Why? Because resurrection encounters rarely match our expectations. We seek Christ in extraordinary religious experiences while he appears in ordinary bread-breaking. We look for him in spiritual success while he meets us in our defeats and disappointments. We expect him to match our theological frameworks while he transcends every box we create.

Both stories reveal a pattern: Limitation precedes liberation. The lame man’s decades of immobility make his leaping more miraculous. The disciples’ crushed hopes create space for genuine understanding. Sometimes our greatest limitations—physical, emotional, relational, spiritual—become the precise locations of resurrection power.

Peter addresses the lame man “in the name of Jesus Christ the Nazorean.” This isn’t magical formula but relationship that channels power. Peter had personally experienced the risen Christ, received the Spirit’s empowerment, and now extends that reality to others. Similarly, the Emmaus disciples immediately return to Jerusalem to share their encounter. Resurrection generates movement—from limitation to testimony, from confusion to proclamation.

What limitations in your life await resurrection touch? Where have you been sitting too long, stuck in familiar scripts and rehearsed expectations? What journey finds you downcast, trudging forward with disappointed hopes?

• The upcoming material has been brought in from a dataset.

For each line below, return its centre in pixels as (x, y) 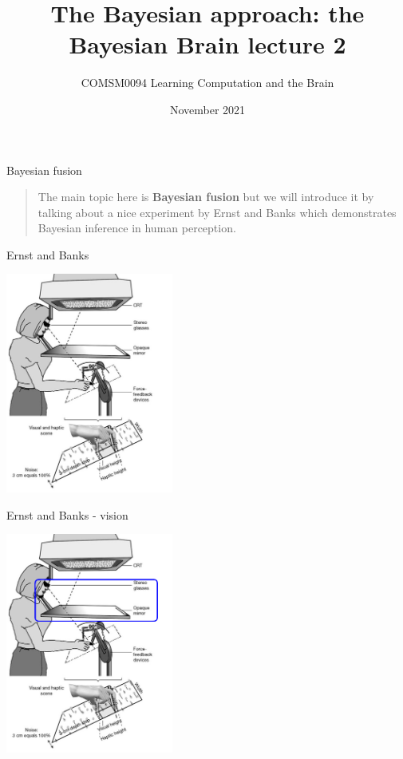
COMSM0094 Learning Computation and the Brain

The risen Christ still says, “Rise and walk.” Still joins our journeys uninvited. Still breaks bread and opens eyes. Still transforms limitation to liberation. But we must be willing to:

Look up, like the lame man—shifting attention from coins to connection, from temporary relief to complete restoration.

Listen deeply, like the Emmaus disciples—allowing scripture to interpret our experiences rather than forcing our expectations onto God’s story.

Linger at the table—creating space for recognition in shared meals and communion with others.

Leap into testimony—allowing encounter to propel us toward sharing what we’ve experienced.

Easter isn’t primarily about an empty tomb two thousand years ago. It’s about the risen Christ actively working in your life today—making your heart burn with new understanding, strengthening what has been weak, opening eyes that have been blind, transforming your limitations into opportunities for praise.

The lame man entered the temple “walking and leaping and praising God.” The Emmaus disciples rushed back to Jerusalem with rekindled hope. Their encounters with the risen Christ literally got them moving in new directions with new energy.

What movement might resurrection power generate in your life? What leaping might replace your limping? What burning heart might replace your disappointed hopes?

Easter is not a memorial to the past but an encounter in the present. Christ is risen—and still rising in human hearts, still healing human limitations, still revealing himself in unexpected ways.

Like the lame man and the Emmaus disciples, may we have eyes to recognize him, faith to receive his power, and courage to leap into the new life he offers—today and every day.